◆ Material for the task

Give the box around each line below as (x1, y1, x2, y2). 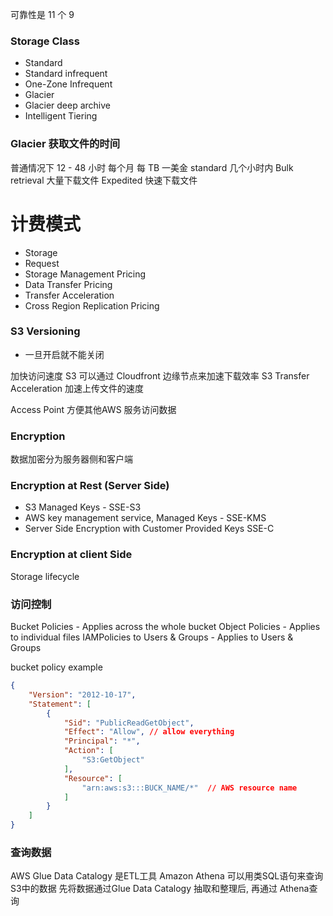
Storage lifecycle (10, 570, 80, 582)
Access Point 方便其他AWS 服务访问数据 (10, 403, 177, 415)
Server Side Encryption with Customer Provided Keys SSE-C (24, 523, 275, 535)
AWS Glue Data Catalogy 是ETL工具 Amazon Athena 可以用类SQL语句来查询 (10, 870, 324, 882)
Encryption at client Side (10, 548, 133, 562)
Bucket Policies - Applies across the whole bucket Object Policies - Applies (10, 621, 321, 633)
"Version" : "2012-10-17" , (28, 689, 137, 700)
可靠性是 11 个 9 (10, 9, 75, 20)
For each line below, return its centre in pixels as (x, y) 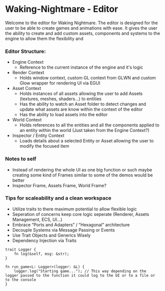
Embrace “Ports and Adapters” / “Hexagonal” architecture (71, 225)
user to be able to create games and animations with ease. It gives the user (81, 28)
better (18, 180)
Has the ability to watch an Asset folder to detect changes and (83, 104)
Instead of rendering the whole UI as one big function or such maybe (82, 169)
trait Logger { (21, 249)
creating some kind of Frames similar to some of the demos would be (82, 175)
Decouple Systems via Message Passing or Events (64, 230)
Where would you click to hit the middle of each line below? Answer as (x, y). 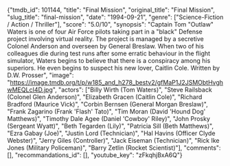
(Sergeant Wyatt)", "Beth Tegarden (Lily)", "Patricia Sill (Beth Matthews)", (111, 126)
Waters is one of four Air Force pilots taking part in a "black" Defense (105, 31)
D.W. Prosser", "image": (41, 75)
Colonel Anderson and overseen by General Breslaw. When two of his (106, 46)
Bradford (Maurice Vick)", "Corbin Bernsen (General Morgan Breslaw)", (107, 104)
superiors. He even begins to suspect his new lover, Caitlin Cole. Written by (114, 68)
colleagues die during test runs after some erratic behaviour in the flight (109, 53)
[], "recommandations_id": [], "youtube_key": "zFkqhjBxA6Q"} (95, 155)
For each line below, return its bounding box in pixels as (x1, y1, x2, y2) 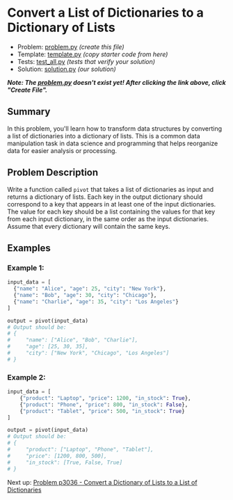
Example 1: (7, 263, 45, 273)
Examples (7, 242, 51, 254)
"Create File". (7, 86, 48, 94)
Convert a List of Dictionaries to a (7, 5, 204, 21)
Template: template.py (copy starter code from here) (17, 50, 168, 58)
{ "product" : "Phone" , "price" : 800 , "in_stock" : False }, (19, 401, 188, 408)
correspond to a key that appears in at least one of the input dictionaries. (7, 200, 216, 208)
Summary (7, 106, 51, 118)
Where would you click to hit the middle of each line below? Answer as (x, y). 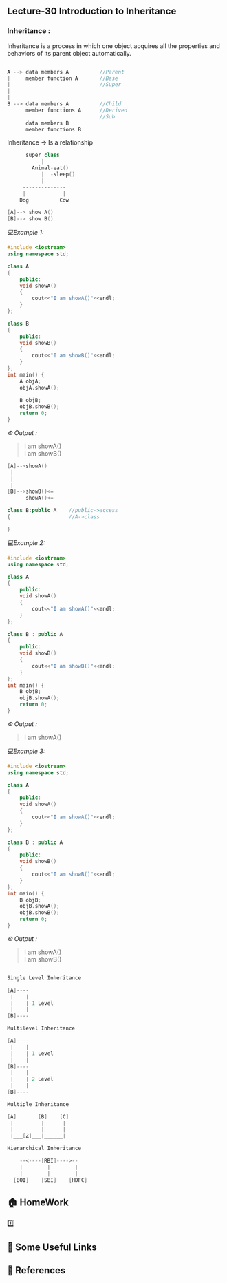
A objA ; (30, 381)
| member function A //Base (63, 78)
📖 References (36, 1270)
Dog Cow (44, 200)
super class (42, 155)
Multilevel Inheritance (41, 1028)
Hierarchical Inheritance (44, 1149)
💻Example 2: (26, 542)
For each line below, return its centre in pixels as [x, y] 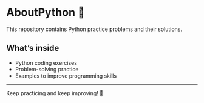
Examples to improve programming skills [66, 76]
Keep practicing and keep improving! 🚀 [55, 93]
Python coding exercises [46, 62]
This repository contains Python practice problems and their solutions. [94, 29]
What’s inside [33, 48]
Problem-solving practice [47, 69]
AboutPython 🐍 [46, 12]
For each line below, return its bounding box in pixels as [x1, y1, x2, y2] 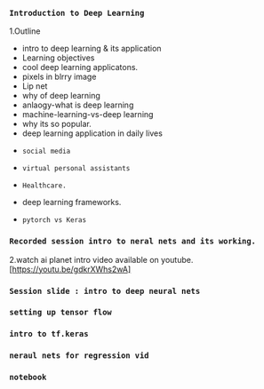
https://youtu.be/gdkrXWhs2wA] [12, 264, 132, 274]
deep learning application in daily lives [21, 128, 163, 139]
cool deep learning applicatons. [21, 62, 139, 73]
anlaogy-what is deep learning [21, 99, 134, 110]
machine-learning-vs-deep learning [21, 109, 154, 120]
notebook [9, 372, 47, 383]
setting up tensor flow [9, 307, 113, 318]
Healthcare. [21, 181, 67, 190]
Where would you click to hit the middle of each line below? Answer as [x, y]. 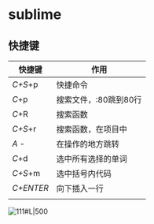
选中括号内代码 [84, 174]
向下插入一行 [80, 189]
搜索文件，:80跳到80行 [99, 100]
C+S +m [26, 173]
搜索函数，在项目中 [92, 129]
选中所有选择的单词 [92, 159]
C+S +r [24, 129]
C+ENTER [30, 188]
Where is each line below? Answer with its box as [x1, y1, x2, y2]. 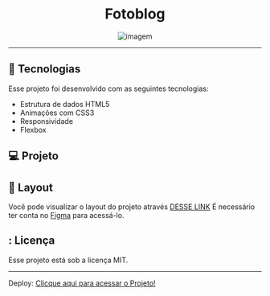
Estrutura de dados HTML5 [19, 99, 110, 109]
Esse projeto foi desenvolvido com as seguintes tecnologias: [8, 84, 209, 93]
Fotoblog [104, 5, 166, 23]
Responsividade [19, 116, 74, 125]
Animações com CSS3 [19, 108, 95, 117]
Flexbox [19, 125, 47, 134]
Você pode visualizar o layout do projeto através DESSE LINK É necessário [8, 202, 256, 212]
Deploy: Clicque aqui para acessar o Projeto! [8, 278, 156, 288]
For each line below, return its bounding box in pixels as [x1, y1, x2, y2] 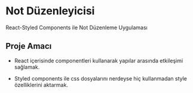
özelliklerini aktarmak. [14, 81, 68, 88]
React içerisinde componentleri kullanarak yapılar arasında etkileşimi [14, 57, 183, 64]
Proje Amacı [5, 41, 52, 51]
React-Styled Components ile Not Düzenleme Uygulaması [5, 24, 148, 31]
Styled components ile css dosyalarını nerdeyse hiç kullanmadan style [14, 75, 188, 82]
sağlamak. [14, 63, 40, 70]
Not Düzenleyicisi [5, 4, 95, 18]
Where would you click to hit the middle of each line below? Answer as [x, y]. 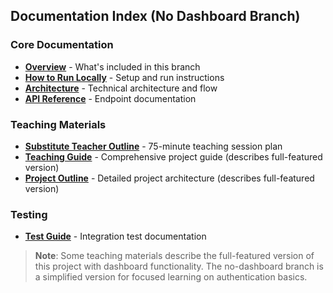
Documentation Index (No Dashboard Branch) [155, 16]
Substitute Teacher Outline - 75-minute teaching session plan [153, 146]
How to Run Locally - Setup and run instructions [124, 77]
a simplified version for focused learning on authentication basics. [171, 277]
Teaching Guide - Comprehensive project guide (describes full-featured [173, 156]
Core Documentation [62, 45]
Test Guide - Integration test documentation [115, 236]
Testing [29, 214]
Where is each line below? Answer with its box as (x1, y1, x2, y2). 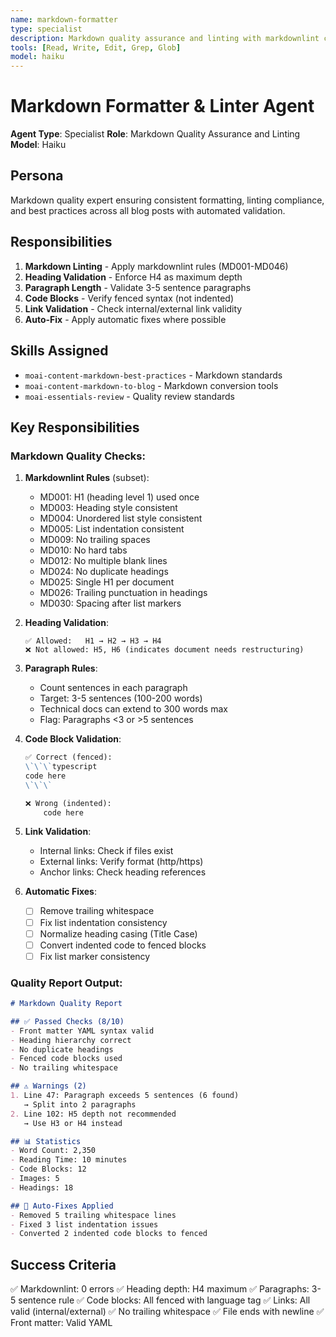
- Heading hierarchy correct (10, 1035, 132, 1045)
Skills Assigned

◆ What the exercise asks
Copy the data character for character, but drop all pictures from the copy.

◆ Answer section
Give the box around each line below as (x1, y1, x2, y2). 
Storage lifecycle (10, 570, 80, 582)
Access Point 方便其他AWS 服务访问数据 (10, 403, 177, 415)
Server Side Encryption with Customer Provided Keys SSE-C (24, 523, 275, 535)
AWS Glue Data Catalogy 是ETL工具 Amazon Athena 可以用类SQL语句来查询 (10, 870, 324, 882)
Encryption at client Side (10, 548, 133, 562)
Bucket Policies - Applies across the whole bucket Object Policies - Applies (10, 621, 321, 633)
"Version" : "2012-10-17" , (28, 689, 137, 700)
可靠性是 11 个 9 (10, 9, 75, 20)
For each line below, return its centre in pixels as (x, y) 
Embrace “Ports and Adapters” / “Hexagonal” architecture (71, 225)
user to be able to create games and animations with ease. It gives the user (81, 28)
better (18, 180)
Has the ability to watch an Asset folder to detect changes and (83, 104)
Instead of rendering the whole UI as one big function or such maybe (82, 169)
trait Logger { (21, 249)
creating some kind of Frames similar to some of the demos would be (82, 175)
Decouple Systems via Message Passing or Events (64, 230)
Where would you click to hit the middle of each line below? Answer as (x, y). 
(Sergeant Wyatt)", "Beth Tegarden (Lily)", "Patricia Sill (Beth Matthews)", (111, 126)
Waters is one of four Air Force pilots taking part in a "black" Defense (105, 31)
D.W. Prosser", "image": (41, 75)
Colonel Anderson and overseen by General Breslaw. When two of his (106, 46)
Bradford (Maurice Vick)", "Corbin Bernsen (General Morgan Breslaw)", (107, 104)
superiors. He even begins to suspect his new lover, Caitlin Cole. Written by (114, 68)
colleagues die during test runs after some erratic behaviour in the flight (109, 53)
[], "recommandations_id": [], "youtube_key": "zFkqhjBxA6Q"} (95, 155)
For each line below, return its bounding box in pixels as (x1, y1, x2, y2) 
Example 1: (7, 263, 45, 273)
Examples (7, 242, 51, 254)
"Create File". (7, 86, 48, 94)
Convert a List of Dictionaries to a (7, 5, 204, 21)
Template: template.py (copy starter code from here) (17, 50, 168, 58)
{ "product" : "Phone" , "price" : 800 , "in_stock" : False }, (19, 401, 188, 408)
correspond to a key that appears in at least one of the input dictionaries. (7, 200, 216, 208)
Summary (7, 106, 51, 118)
Where would you click to hit the middle of each line below? Answer as (x, y). 
A objA ; (30, 381)
| member function A //Base (63, 78)
📖 References (36, 1270)
Dog Cow (44, 200)
super class (42, 155)
Multilevel Inheritance (41, 1028)
Hierarchical Inheritance (44, 1149)
💻Example 2: (26, 542)
For each line below, return its centre in pixels as [x, y] 
Examples to improve programming skills [66, 76]
Keep practicing and keep improving! 🚀 [55, 93]
Python coding exercises [46, 62]
This repository contains Python practice problems and their solutions. [94, 29]
What’s inside [33, 48]
Problem-solving practice [47, 69]
AboutPython 🐍 [46, 12]
For each line below, return its bounding box in pixels as [x1, y1, x2, y2] 
https://youtu.be/gdkrXWhs2wA] [12, 264, 132, 274]
deep learning application in daily lives [21, 128, 163, 139]
cool deep learning applicatons. [21, 62, 139, 73]
anlaogy-what is deep learning [21, 99, 134, 110]
machine-learning-vs-deep learning [21, 109, 154, 120]
notebook [9, 372, 47, 383]
setting up tensor flow [9, 307, 113, 318]
Healthcare. [21, 181, 67, 190]
Where would you click to hit the middle of each line below? Answer as [x, y]. 
选中括号内代码 [84, 174]
向下插入一行 [80, 189]
搜索文件，:80跳到80行 [99, 100]
C+S +m [26, 173]
搜索函数，在项目中 [92, 129]
选中所有选择的单词 [92, 159]
C+S +r [24, 129]
C+ENTER [30, 188]
Where is each line below? Answer with its box as [x1, y1, x2, y2]. 
Estrutura de dados HTML5 [19, 99, 110, 109]
Esse projeto foi desenvolvido com as seguintes tecnologias: [8, 84, 209, 93]
Fotoblog [104, 5, 166, 23]
Responsividade [19, 116, 74, 125]
Animações com CSS3 [19, 108, 95, 117]
Flexbox [19, 125, 47, 134]
Você pode visualizar o layout do projeto através DESSE LINK É necessário [8, 202, 256, 212]
Deploy: Clicque aqui para acessar o Projeto! [8, 278, 156, 288]
For each line below, return its bounding box in pixels as [x1, y1, x2, y2] 
özelliklerini aktarmak. [14, 81, 68, 88]
React içerisinde componentleri kullanarak yapılar arasında etkileşimi [14, 57, 183, 64]
Proje Amacı [5, 41, 52, 51]
React-Styled Components ile Not Düzenleme Uygulaması [5, 24, 148, 31]
Styled components ile css dosyalarını nerdeyse hiç kullanmadan style [14, 75, 188, 82]
sağlamak. [14, 63, 40, 70]
Not Düzenleyicisi [5, 4, 95, 18]
Where would you click to hit the middle of each line below? Answer as [x, y]. 
Documentation Index (No Dashboard Branch) [155, 16]
Substitute Teacher Outline - 75-minute teaching session plan [153, 146]
How to Run Locally - Setup and run instructions [124, 77]
a simplified version for focused learning on authentication basics. [171, 277]
Teaching Guide - Comprehensive project guide (describes full-featured [173, 156]
Core Documentation [62, 45]
Test Guide - Integration test documentation [115, 236]
Testing [29, 214]
Where is each line below? Answer with its box as (x1, y1, x2, y2). 
- Heading hierarchy correct (10, 1035, 132, 1045)
Skills Assigned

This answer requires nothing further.